Exercise aim ::
Quote the records that follow in full and exactly; leave out the pictures.

Entries shown ::
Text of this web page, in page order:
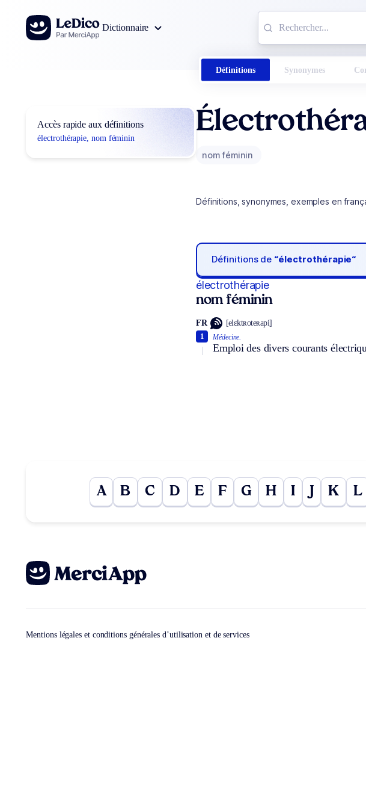
Aller au contenu
Dictionnaire
Définitions Synonymes
Accès rapide aux définitions
électrothérapie, nom féminin
nom féminin
Définitions, synonymes, exemples en
Définitions de “électrothérapie“
électrothérapie
nom féminin
FR [elɛktʀoteʀapi]
Médecine.
Emploi des divers courants
1
A B C D E F G H I K L
Mentions légales et conditions générales d’utilisation et de services
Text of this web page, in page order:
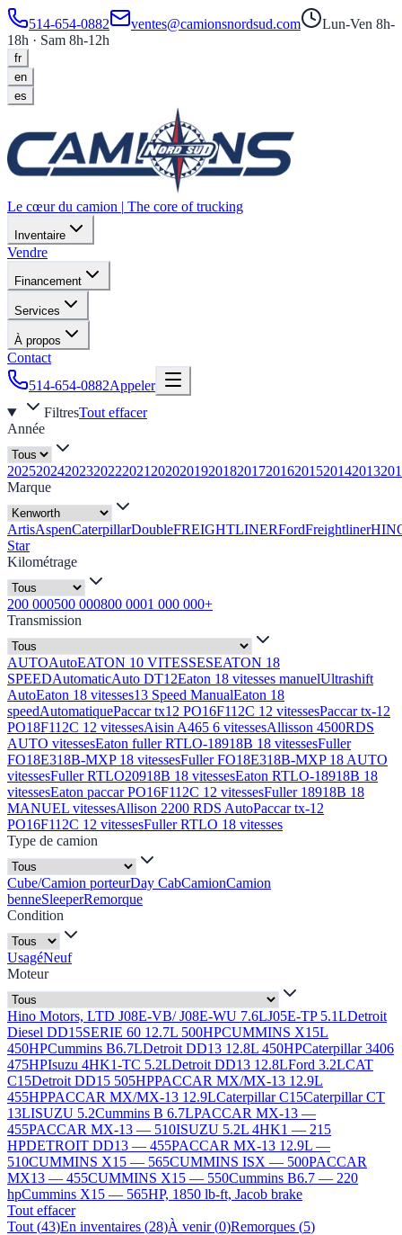
514-654-0882 ventes@camionsnordsud.com
Lun-Ven 8h-
18h · Sam 8h-12h
fr
en
es
Le cœur du camion | The core of trucking
Inventaire
Vendre
Financement
Services
À propos
Contact
514-654-0882Appeler
FiltresTout effacer
Année
20252024202320222021 20202019201820172016201520142013
Marque
ArtisAspenCaterpillarDoubleFREIGHTLINERFordFreightliner
Star
Kilométrage
200 000500 000800 0001 000 000+
Transmission
AUTOAutoEATON 10 VITESSESEATON 18
SPEEDAutomaticAuto DT12Eaton 18 vitesses manuelUltrashift
AutoEaton 18 vitesses13 Speed ManualEaton 18
speedAutomatiquePaccar tx12 PO16F112C 12 vitessesPaccar tx-12
PO18F112C 12 vitessesAisin A465 6 vitessesAllisson 4500RDS
AUTO vitessesEaton fuller RTLO-18918B 18 vitessesFuller
FO18E318B-MXP 18 vitessesFuller FO18E318B-MXP 18 AUTO
vitessesFuller RTLO20918B 18 vitessesEaton RTLO-18918B 18
vitessesEaton paccar PO16F112C 12 vitessesFuller 18918B 18
MANUEL vitessesAllison 2200 RDS AutoPaccar tx-12
PO16F112C 12 vitessesFuller RTLO 18 vitesses
Type de camion
Cube/Camion porteurDay CabCamionCamion
benneSleeperRemorque
Condition
UsagéNeuf
Moteur
Hino Motors, LTD J08E-VB/ J08E-WU 7.6LJ05E-TP 5.1LDetroit
Diesel DD15SERIE 60 12.7L 500HPCUMMINS X15L
450HPCummins B6.7LDetroit DD13 12.8L 450HPCaterpillar 3406
475HPIsuzu 4HK1-TC 5.2LDetroit DD13 12.8LFord 3.2LCAT
C15Detroit DD15 505HPPACCAR MX/MX-13 12.9L
455HPPACCAR MX/MX-13 12.9LCaterpillar C15Caterpillar CT
13LISUZU 5.2Cummins B 6.7LPACCAR MX-13 —
455PACCAR MX-13 — 510ISUZU 5.2L 4HK1 — 215
HPDETROIT DD13 — 455PACCAR MX-13 12.9L —
510CUMMINS X15 — 565CUMMINS ISX — 500PACCAR
MX13 — 455CUMMINS X15 — 550Cummins B6.7 — 220
hpCummins X15 — 565HP, 1850 lb-ft, Jacob brake
Tout effacer
Tout (43)En inventaires (28)À venir (0)Remorques (5)
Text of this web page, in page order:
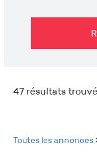
47 résultats
Toutes les annonces
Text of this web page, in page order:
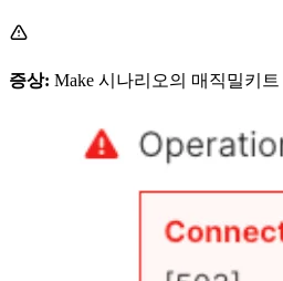
증상: Make 시나리오의 매직밀키트
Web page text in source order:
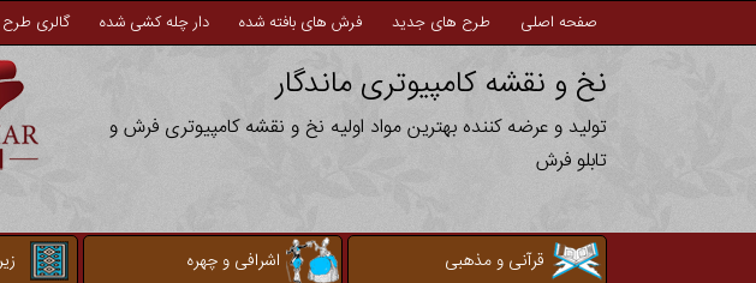
صفحه اصلی طرح های جدید فرش های بافته شده دار چله کشی شده گالری
نخ و نقشه کامپیوتری ماندگار
تولید و عرضه کننده بهترین مواد اولیه نخ و نقشه کامپیوتری فرش و
تابلو فرش
قرآنی و مذهبی اشرافی و چهره
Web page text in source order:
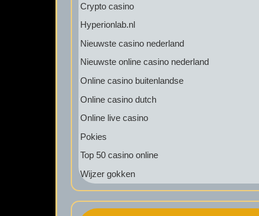
Crypto casino
Hyperionlab.nl
Nieuwste casino nederland
Nieuwste online casino nederland
Online casino buitenlandse
Online casino dutch
Online live casino
Pokies
Top 50 casino online
Wijzer gokken
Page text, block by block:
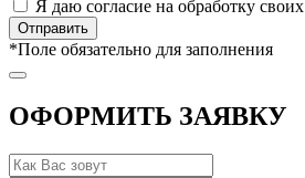
Я даю согласие на обработку своих
*Поле обязательно для заполнения
ОФОРМИТЬ ЗАЯВКУ
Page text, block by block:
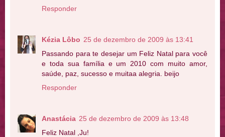
Responder
Kézia Lôbo 25 de dezembro de 2009 às 13:41
Passando para te desejar um Feliz Natal para você
e toda sua família e um 2010 com muito amor,
saúde, paz, sucesso e muitaa alegria. beijo
Responder
Anastácia 25 de dezembro de 2009 às 13:48
Feliz Natal ,Ju!
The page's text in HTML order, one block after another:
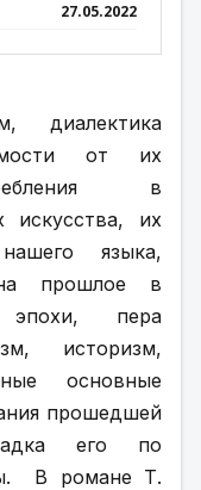
диалектика
от их
в
искусства, их
языка,
на прошлое в
эпохи, пера
историзм,
основные
прошедшей
его по
В романе Т.
27.05.2022
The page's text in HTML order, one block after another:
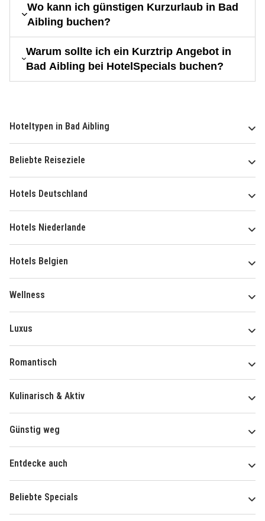
Wo kann ich günstigen Kurzurlaub in Bad
Aibling buchen?
Warum sollte ich ein Kurztrip Angebot in
Bad Aibling bei HotelSpecials buchen?
Hoteltypen in Bad Aibling
Beliebte Reiseziele
Hotels Deutschland
Hotels Niederlande
Hotels Belgien
Wellness
Luxus
Romantisch
Kulinarisch & Aktiv
Günstig weg
Entdecke auch
Beliebte Specials
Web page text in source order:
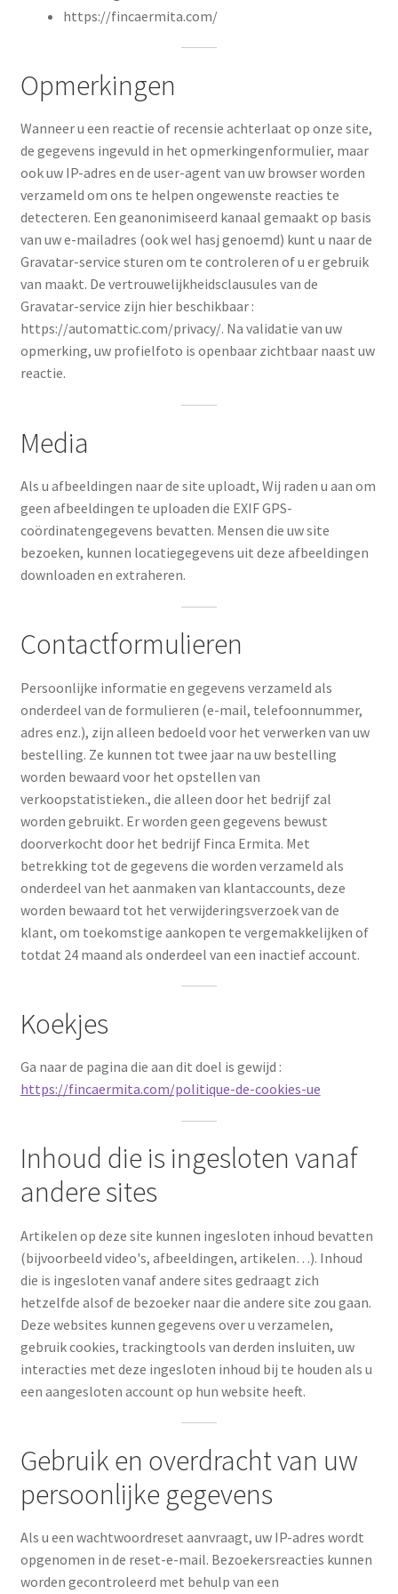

Exercise answer ::
Text of this web page, in page order:
Aller au contenu
Dictionnaire
Définitions Synonymes
Accès rapide aux définitions
électrothérapie, nom féminin
nom féminin
Définitions, synonymes, exemples en
Définitions de “électrothérapie“
électrothérapie
nom féminin
FR [elɛktʀoteʀapi]
Médecine.
Emploi des divers courants
1
A B C D E F G H I K L
Mentions légales et conditions générales d’utilisation et de services
Text of this web page, in page order:
514-654-0882 ventes@camionsnordsud.com
Lun-Ven 8h-
18h · Sam 8h-12h
fr
en
es
Le cœur du camion | The core of trucking
Inventaire
Vendre
Financement
Services
À propos
Contact
514-654-0882Appeler
FiltresTout effacer
Année
20252024202320222021 20202019201820172016201520142013
Marque
ArtisAspenCaterpillarDoubleFREIGHTLINERFordFreightliner
Star
Kilométrage
200 000500 000800 0001 000 000+
Transmission
AUTOAutoEATON 10 VITESSESEATON 18
SPEEDAutomaticAuto DT12Eaton 18 vitesses manuelUltrashift
AutoEaton 18 vitesses13 Speed ManualEaton 18
speedAutomatiquePaccar tx12 PO16F112C 12 vitessesPaccar tx-12
PO18F112C 12 vitessesAisin A465 6 vitessesAllisson 4500RDS
AUTO vitessesEaton fuller RTLO-18918B 18 vitessesFuller
FO18E318B-MXP 18 vitessesFuller FO18E318B-MXP 18 AUTO
vitessesFuller RTLO20918B 18 vitessesEaton RTLO-18918B 18
vitessesEaton paccar PO16F112C 12 vitessesFuller 18918B 18
MANUEL vitessesAllison 2200 RDS AutoPaccar tx-12
PO16F112C 12 vitessesFuller RTLO 18 vitesses
Type de camion
Cube/Camion porteurDay CabCamionCamion
benneSleeperRemorque
Condition
UsagéNeuf
Moteur
Hino Motors, LTD J08E-VB/ J08E-WU 7.6LJ05E-TP 5.1LDetroit
Diesel DD15SERIE 60 12.7L 500HPCUMMINS X15L
450HPCummins B6.7LDetroit DD13 12.8L 450HPCaterpillar 3406
475HPIsuzu 4HK1-TC 5.2LDetroit DD13 12.8LFord 3.2LCAT
C15Detroit DD15 505HPPACCAR MX/MX-13 12.9L
455HPPACCAR MX/MX-13 12.9LCaterpillar C15Caterpillar CT
13LISUZU 5.2Cummins B 6.7LPACCAR MX-13 —
455PACCAR MX-13 — 510ISUZU 5.2L 4HK1 — 215
HPDETROIT DD13 — 455PACCAR MX-13 12.9L —
510CUMMINS X15 — 565CUMMINS ISX — 500PACCAR
MX13 — 455CUMMINS X15 — 550Cummins B6.7 — 220
hpCummins X15 — 565HP, 1850 lb-ft, Jacob brake
Tout effacer
Tout (43)En inventaires (28)À venir (0)Remorques (5)
Text of this web page, in page order:
47 résultats
Toutes les annonces
Text of this web page, in page order:
증상: Make 시나리오의 매직밀키트
Web page text in source order:
صفحه اصلی طرح های جدید فرش های بافته شده دار چله کشی شده گالری
نخ و نقشه کامپیوتری ماندگار
تولید و عرضه کننده بهترین مواد اولیه نخ و نقشه کامپیوتری فرش و
تابلو فرش
قرآنی و مذهبی اشرافی و چهره
Web page text in source order:
Crypto casino
Hyperionlab.nl
Nieuwste casino nederland
Nieuwste online casino nederland
Online casino buitenlandse
Online casino dutch
Online live casino
Pokies
Top 50 casino online
Wijzer gokken
Page text, block by block:
Я даю согласие на обработку своих
*Поле обязательно для заполнения
ОФОРМИТЬ ЗАЯВКУ
Page text, block by block:
Responder
Kézia Lôbo 25 de dezembro de 2009 às 13:41
Passando para te desejar um Feliz Natal para você
e toda sua família e um 2010 com muito amor,
saúde, paz, sucesso e muitaa alegria. beijo
Responder
Anastácia 25 de dezembro de 2009 às 13:48
Feliz Natal ,Ju!
The page's text in HTML order, one block after another:
диалектика
от их
в
искусства, их
языка,
на прошлое в
эпохи, пера
историзм,
основные
прошедшей
его по
В романе Т.
27.05.2022
The page's text in HTML order, one block after another:
Wo kann ich günstigen Kurzurlaub in Bad
Aibling buchen?
Warum sollte ich ein Kurztrip Angebot in
Bad Aibling bei HotelSpecials buchen?
Hoteltypen in Bad Aibling
Beliebte Reiseziele
Hotels Deutschland
Hotels Niederlande
Hotels Belgien
Wellness
Luxus
Romantisch
Kulinarisch & Aktiv
Günstig weg
Entdecke auch
Beliebte Specials
Web page text in source order:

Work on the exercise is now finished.